November 8–10, the Longyear Museum of Anthropology welcomed Yazzie to campus as part of the Not a Costume exhibit (open through December 16, 2018), which analyzes issues of cultural assumptions, appropriation, and identity of contemporary Indigenous fashion of the Western Hemisphere.

“We wanted to bring a contemporary Native American fashion designer — to have a workshop tailored to indigenous community members and a residency culminating in a fashion show,” said Christy DeLair, curator at the Longyear Museum of Anthropology.

On November 8, during a panel discussion for the Colgate community, Jared Yazzie and Jessica Metcalfe — owner of the online fashion platform and blog Beyond Buckskin — discussed Yazzie’s passion for his work as well as current Native American fashion and social issues impacting the community.

According to Yazzie, appropriation of Native American art is one of the leading issues derailing the progress of many Native American fashion designers. His own garments infuse his grandmother’s designs, important cultural symbols, and elements of Navajo history. It would be disheartening, says Yazzie, if these designs were stolen by other brands.

“If bigger companies want to have their hand in [Native American fashion], they need to know where the source comes from,” said Yazzie. ”They need to know that we have our history connected to all of our designs. This blanket is not just colors and patterns. It is my grandmother’s teachings, my grandmother’s home… It means a lot to me.” 

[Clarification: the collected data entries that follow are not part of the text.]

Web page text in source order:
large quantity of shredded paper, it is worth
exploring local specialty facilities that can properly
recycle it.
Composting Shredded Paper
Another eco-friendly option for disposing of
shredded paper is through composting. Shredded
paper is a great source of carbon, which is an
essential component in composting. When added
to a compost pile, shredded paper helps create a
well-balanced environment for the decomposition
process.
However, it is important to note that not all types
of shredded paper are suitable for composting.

On November 9, during a fashion show in the Hall of Presidents, Yazzie presented garments from his fashion line to the larger Colgate community and visitors from off campus. The event showcased various traditional regalia — both street and high fashion — worn by Native American models. Metcalfe discussed the history and inspiration behind each piece at length to educate the audience throughout the show.

“The designs were really visually intriguing but they became so much more captivating once I learned the story behind each [garment] and the process of its creation,” said Andre Stephenson ’18. “The show itself left me with a greater appreciation for Indigenous fashion and history.”